MATERIAL SHOWN:
§
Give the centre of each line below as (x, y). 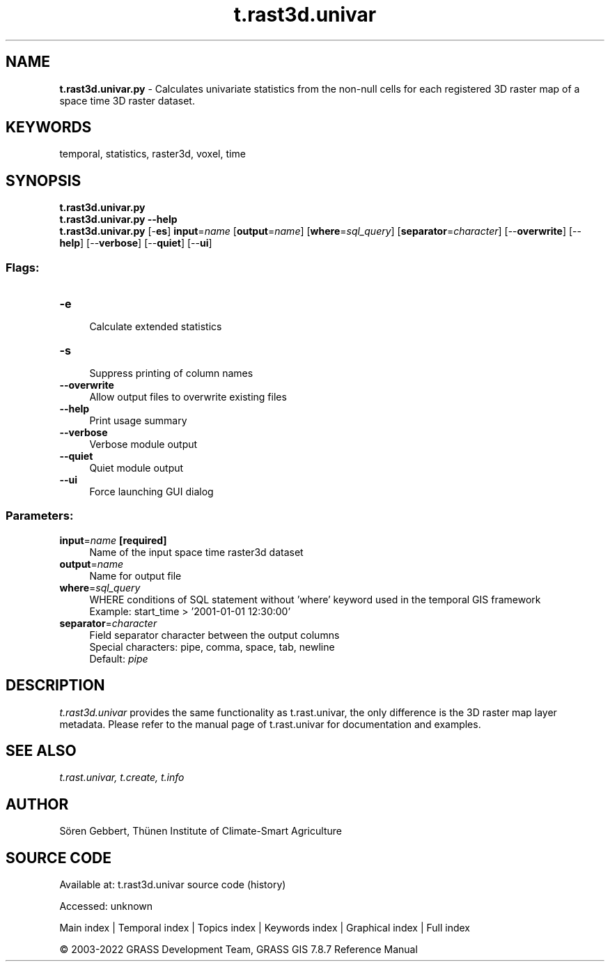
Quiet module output (136, 468)
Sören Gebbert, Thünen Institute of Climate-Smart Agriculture (201, 831)
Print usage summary (138, 421)
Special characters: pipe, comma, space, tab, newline (212, 647)
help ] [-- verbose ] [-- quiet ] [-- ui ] (136, 243)
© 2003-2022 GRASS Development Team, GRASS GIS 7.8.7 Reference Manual (238, 950)
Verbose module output (143, 444)
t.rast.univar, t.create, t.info (122, 778)
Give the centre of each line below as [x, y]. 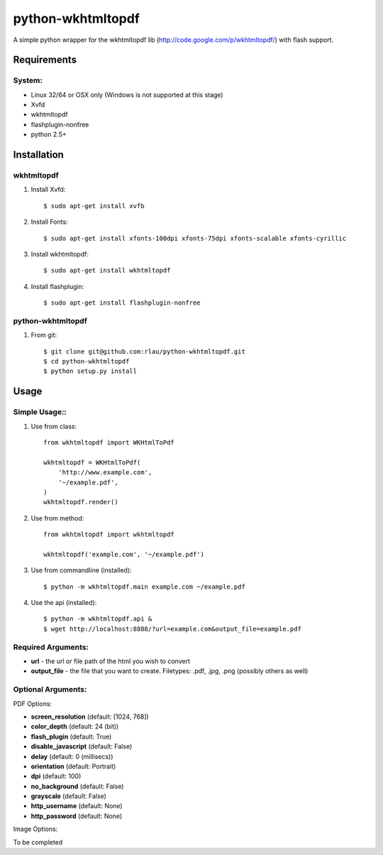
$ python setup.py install [90, 371]
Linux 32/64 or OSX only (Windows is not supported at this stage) [127, 94]
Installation [38, 155]
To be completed [38, 842]
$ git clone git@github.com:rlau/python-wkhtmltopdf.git [145, 351]
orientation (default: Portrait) [73, 766]
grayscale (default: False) [68, 796]
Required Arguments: [51, 647]
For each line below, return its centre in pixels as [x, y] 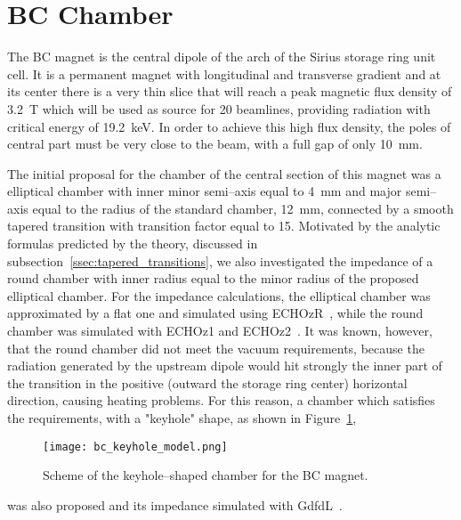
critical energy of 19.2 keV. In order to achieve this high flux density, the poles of [229, 126]
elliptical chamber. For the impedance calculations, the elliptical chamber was [219, 295]
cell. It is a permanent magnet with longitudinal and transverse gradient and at [224, 73]
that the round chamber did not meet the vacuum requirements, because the [216, 348]
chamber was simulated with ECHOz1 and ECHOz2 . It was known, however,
§
WHAT YOU ARE ASKED TO DO: I'd like the lines above repeated exactly, from the one that contains "For each line" through the one that contains "that the round", with no pictures.

SOLUTION:
For each line below, return its centre in pixels as [x, y] 
critical energy of 19.2 keV. In order to achieve this high flux density, the poles of [229, 126]
elliptical chamber. For the impedance calculations, the elliptical chamber was [219, 295]
cell. It is a permanent magnet with longitudinal and transverse gradient and at [224, 73]
that the round chamber did not meet the vacuum requirements, because the [216, 348]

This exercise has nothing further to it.